Дальнейшая судьба французов была ясна. Для капитана Ренара война закончилась. Это в лучшем случае. Скорее всего, его ждет расстрел. Остальным грозит тюрьма, если начальство Мюллера не пойдет на вербовку.
— Значит, местных коммунистов сдал? — хмыкнул Овсянников. — Совесть бедняжку замучила. А то, что они под твою задницу бомбу закладывали? Это как?
— Да непричастны они к нашему случаю! Это совершенно другая группа работала.
— И где же те?
— Легли на дно. По крайней мере, никого ни я, ни немцы не поймали. И полиция не выявила, — незаметно для себя Гайда перешел на нормальный деловой тон.
— Я все понимаю. Вроде своих подставил, но если кто из местных мне самолет сожжет или кто-нибудь из наших пропадет или в канаве утонет, смотри, оперуполномоченный особого отдела, с тебя спрос. Делай выводы.
— Значит, на войне как на войне? — криво усмехнулся Гайда.
— Считай, что так, — подытожил командир полка. — Я тебя вообще-то по другому поводу приглашал. Посоветоваться надо.
В глазах особиста загорелся огонек, апатия прошла, сейчас перед Овсянниковым сидел чуточку уставший, умный, готовый выслушать и разобраться в проблеме товарищ. Вот за это Иван Маркович и ценил Михаила Гайду.
— Как я понимаю, после первого удара по врагу режим секретности ослабляется. Ни для кого не секрет, что мы базируемся во Франции, не секрет, что мы здесь делаем. Впрочем, раньше тоже особого секрета не было. Надо решить вопрос с увольнительными в город. Людям нужен отдых, не все же время на аэродроме куковать.
— Требуется согласование с моим ведомством?
— Верно мыслишь. Рапорт Семенову я подготовил, нужна твоя подпись.
— Давай бумагу, — улыбнулся особист, — но учти, командир, ты этим делом мне работы и головной боли добавил. А если что произойдет?

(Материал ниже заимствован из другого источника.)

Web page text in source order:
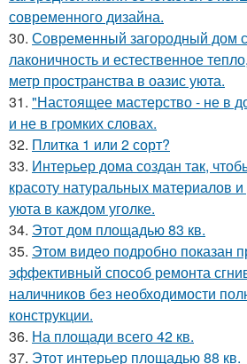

— Вот и будем вместе думать с тобой и Абрамовым, чтоб не произошло. Он со своей стороны проинструктирует, ты со своей, а я добавлю — лишнего не болтать, с местными особо не дружить, быть готовым к провокациям.
— Провокации будут. Как пить дать будут. Не знаешь ты местных красавиц.
— Знаю, вот и предупреждаю: гулять можно, любить можно, но по взаимному согласию, без заявлений в полицию, и языку воли не давать.